I materiali naturali e non strutturati sono un mezzo formidabile di conoscenza del mondo e al Peromelo ne facciamo largo uso (e ne costruiamo anche di nostri, te ne parlo qui).
MA, ad esempio, usiamo anche giochi di plastica se ben progettati e utili all’apprendimento.
Come per l’educazione in generale o la corsa a chi è più sostenibile, a chi è più ecologico, naturale, ecc, vedo spesso un’ortodossia che divide il giusto dallo sbagliato, che condanna e demonizza inesorabilmente intere categorie di materiali, ambiti, pensieri.
Mi sembra un estremismo molto pericoloso.
A voler approfondire, infatti, Outdoor Education non vuol dire solo ambiente naturale (o, visto che tutto è naturale, anche la bomba atomica, sarebbe meglio parlare di campagna, montagna, ecc), ma anche città, perchè il focus è sul bambino, le sue interazioni, il suo potersi muovere autonomamente e consapevolmente in un ambiente e non sugli strumenti usati, che sono solo mezzi per un fine.

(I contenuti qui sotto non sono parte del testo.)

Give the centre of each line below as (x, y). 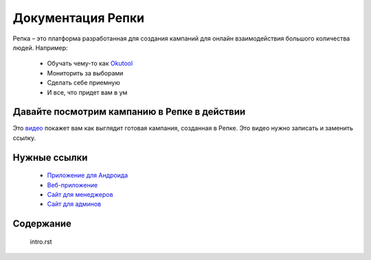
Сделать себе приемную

Penso che spesso una serie di materiali/ambienti/ambiti vengano ritenuti ‘sacri’ soprattutto perchè NOI ADULTI abbiamo bisogno di dividere il bello dal brutto, il buono dal cattivo, ciò che vogliamo salvare da ciò che vogliamo allontanare (come certe camerette di design svedese, legnose, monocolore, incredibilmente rilassanti per noi a guardarle, ma molto lontane dall’espressione personale di un bambino).

Così però si corre il rischio di offrire ai bambini una sola via, una sola alternativa che, per quanto ‘santa’ sia, corrisponde comunque ad una visione limitata della realtà, ad uso e consumo nostro, che depaupera l’esperienza generale dei nostri figli, a volte ridicoli e in difficoltà nell’incontro con ciò che invece è ritenuto standard dal main stream (penso ai pupazzetti di plastica, a certi cartoni animati, a certe ludoteche).

Sono assolutamente dell’idea che bisogna controllare ciò con cui i nostri bambini interagiscono, ma senza il pregiudizio a monte che solo un gruppo ristrettissimo di cose vada bene per loro e penso che si tratti anche di avere più fiducia in loro, nella loro capacità di discernimento ora che sono piccoli e in futuro, quando da adulti opereranno delle scelte sicuramente influenzate dalla libertà con cui hanno potuto conoscere il mondo.